Dataset items:
--------

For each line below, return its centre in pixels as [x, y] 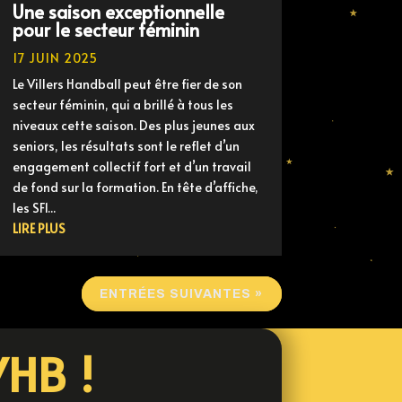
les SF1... [34, 208]
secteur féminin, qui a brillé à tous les [122, 105]
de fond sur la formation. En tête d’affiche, [135, 188]
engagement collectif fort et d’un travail [131, 167]
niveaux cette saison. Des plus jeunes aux [133, 126]
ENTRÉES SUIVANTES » [182, 294]
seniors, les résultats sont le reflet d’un [126, 146]
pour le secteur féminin [105, 30]
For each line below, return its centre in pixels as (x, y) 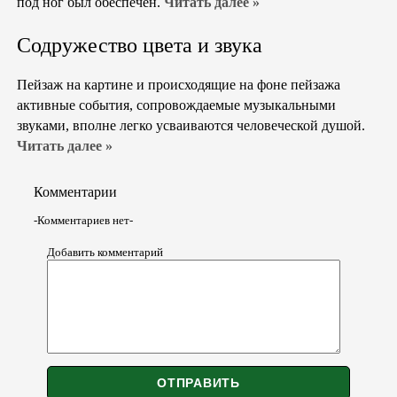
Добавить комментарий (105, 253)
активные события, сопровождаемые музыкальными (176, 105)
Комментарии (75, 191)
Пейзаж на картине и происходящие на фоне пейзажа (179, 85)
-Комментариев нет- (83, 221)
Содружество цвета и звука (140, 45)
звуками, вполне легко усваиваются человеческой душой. (191, 126)
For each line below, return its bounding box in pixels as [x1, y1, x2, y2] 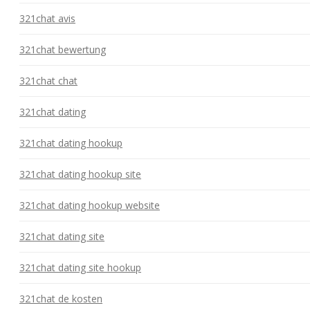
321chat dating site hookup [19, 260, 141, 274]
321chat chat [19, 73, 77, 87]
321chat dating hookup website [19, 198, 160, 212]
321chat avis [19, 11, 75, 25]
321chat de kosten [19, 291, 102, 305]
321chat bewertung [19, 42, 106, 56]
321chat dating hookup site [19, 167, 141, 181]
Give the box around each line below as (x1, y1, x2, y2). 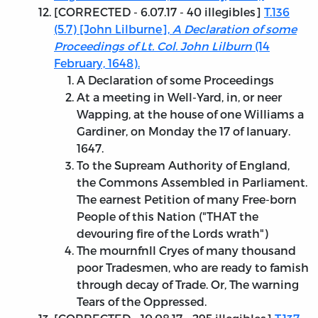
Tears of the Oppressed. (77, 295, 207, 309)
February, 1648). (54, 56, 140, 70)
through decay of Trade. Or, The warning (77, 278, 299, 292)
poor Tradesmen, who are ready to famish (77, 261, 309, 275)
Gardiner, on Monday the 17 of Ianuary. (77, 124, 290, 138)
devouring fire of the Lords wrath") (77, 226, 268, 241)
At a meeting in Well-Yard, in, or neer (77, 90, 282, 104)
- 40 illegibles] (177, 5, 264, 19)
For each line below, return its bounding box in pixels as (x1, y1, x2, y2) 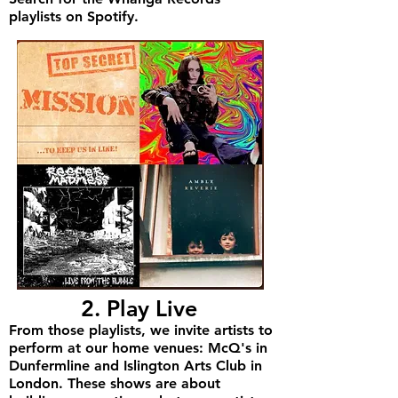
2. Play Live (80, 295, 197, 322)
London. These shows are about (9, 375, 220, 392)
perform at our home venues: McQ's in (9, 339, 267, 356)
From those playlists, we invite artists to (9, 322, 273, 338)
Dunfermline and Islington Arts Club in (9, 357, 262, 374)
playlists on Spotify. (9, 8, 139, 25)
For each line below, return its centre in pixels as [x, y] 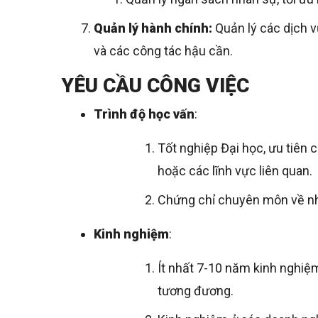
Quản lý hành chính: [154, 28]
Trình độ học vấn [144, 114]
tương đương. [196, 291]
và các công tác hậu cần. [163, 51]
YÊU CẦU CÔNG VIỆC [155, 86]
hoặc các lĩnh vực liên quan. [235, 171]
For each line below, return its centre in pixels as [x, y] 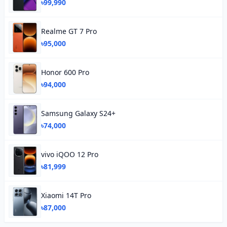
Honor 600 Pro [65, 72]
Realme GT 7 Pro [69, 31]
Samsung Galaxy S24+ [78, 113]
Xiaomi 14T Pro [66, 195]
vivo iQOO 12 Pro [70, 154]
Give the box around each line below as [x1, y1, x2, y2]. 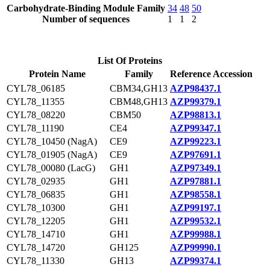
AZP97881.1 [170, 176, 221, 186]
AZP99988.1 [170, 229, 221, 239]
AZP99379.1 [170, 96, 221, 107]
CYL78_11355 [7, 96, 64, 107]
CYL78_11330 [7, 256, 64, 266]
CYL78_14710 [7, 229, 65, 239]
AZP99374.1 [170, 256, 221, 266]
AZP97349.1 [170, 163, 221, 173]
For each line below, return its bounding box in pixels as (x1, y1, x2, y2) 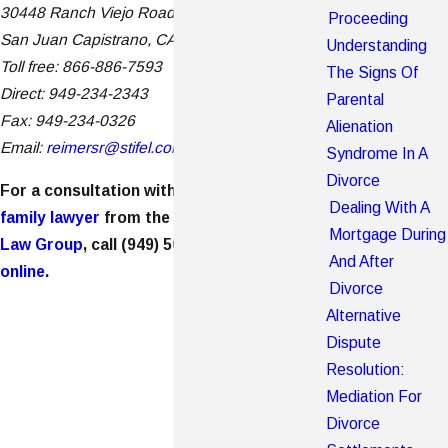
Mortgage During (328, 226, 446, 244)
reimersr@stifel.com (46, 139, 184, 157)
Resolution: (326, 361, 406, 379)
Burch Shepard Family (174, 208, 342, 226)
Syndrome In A (325, 145, 427, 163)
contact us (257, 235, 339, 253)
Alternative (326, 307, 402, 325)
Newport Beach (193, 181, 310, 199)
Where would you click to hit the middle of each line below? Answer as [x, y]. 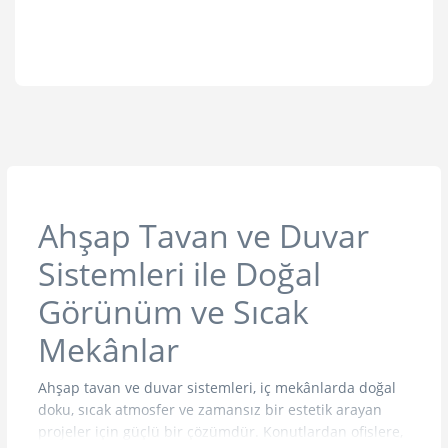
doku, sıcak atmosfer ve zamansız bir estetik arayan [210, 409]
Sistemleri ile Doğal [179, 273]
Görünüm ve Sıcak [173, 311]
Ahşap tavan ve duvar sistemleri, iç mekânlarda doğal [217, 387]
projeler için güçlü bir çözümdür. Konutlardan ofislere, [220, 431]
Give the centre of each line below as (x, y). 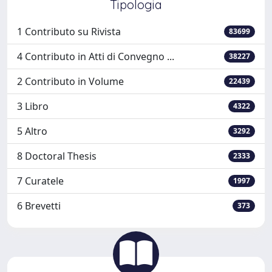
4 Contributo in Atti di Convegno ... (96, 56)
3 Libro (33, 106)
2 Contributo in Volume (70, 81)
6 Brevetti (39, 206)
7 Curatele (40, 181)
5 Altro (32, 131)
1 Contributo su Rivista (69, 32)
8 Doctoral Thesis (57, 156)
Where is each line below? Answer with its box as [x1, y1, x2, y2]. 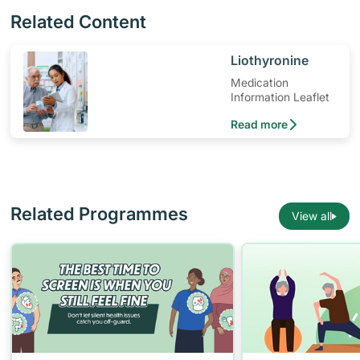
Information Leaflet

--------

Task directions ▸
Although pictures appear among the entries, please set down only the lines from the one with "- 40 illegibles] (177, 5, 264, 19)" up to and including the one with "Sistemleri ile Doğal [179, 273]", word for word.

Task output ▸
- 40 illegibles] (177, 5, 264, 19)
For each line below, return its bounding box in pixels as (x1, y1, x2, y2) 
2. Play Live (80, 295, 197, 322)
London. These shows are about (9, 375, 220, 392)
perform at our home venues: McQ's in (9, 339, 267, 356)
From those playlists, we invite artists to (9, 322, 273, 338)
Dunfermline and Islington Arts Club in (9, 357, 262, 374)
playlists on Spotify. (9, 8, 139, 25)
For each line below, return its centre in pixels as [x, y] 
Quản lý hành chính: [154, 28]
Trình độ học vấn [144, 114]
tương đương. [196, 291]
và các công tác hậu cần. [163, 51]
YÊU CẦU CÔNG VIỆC [155, 86]
hoặc các lĩnh vực liên quan. [235, 171]
For each line below, return its centre in pixels as [x, y] 
Honor 600 Pro [65, 72]
Realme GT 7 Pro [69, 31]
Samsung Galaxy S24+ [78, 113]
Xiaomi 14T Pro [66, 195]
vivo iQOO 12 Pro [70, 154]
Give the box around each line below as [x1, y1, x2, y2]. 
AZP97881.1 [170, 176, 221, 186]
AZP99988.1 [170, 229, 221, 239]
AZP99379.1 [170, 96, 221, 107]
CYL78_11355 [7, 96, 64, 107]
CYL78_11330 [7, 256, 64, 266]
CYL78_14710 [7, 229, 65, 239]
AZP99374.1 [170, 256, 221, 266]
AZP97349.1 [170, 163, 221, 173]
For each line below, return its bounding box in pixels as (x1, y1, x2, y2) 
Mortgage During (328, 226, 446, 244)
reimersr@stifel.com (46, 139, 184, 157)
Resolution: (326, 361, 406, 379)
Burch Shepard Family (174, 208, 342, 226)
Syndrome In A (325, 145, 427, 163)
contact us (257, 235, 339, 253)
Alternative (326, 307, 402, 325)
Newport Beach (193, 181, 310, 199)
Where would you click to hit the middle of each line below? Answer as [x, y]. 
doku, sıcak atmosfer ve zamansız bir estetik arayan [210, 409]
Sistemleri ile Doğal [179, 273]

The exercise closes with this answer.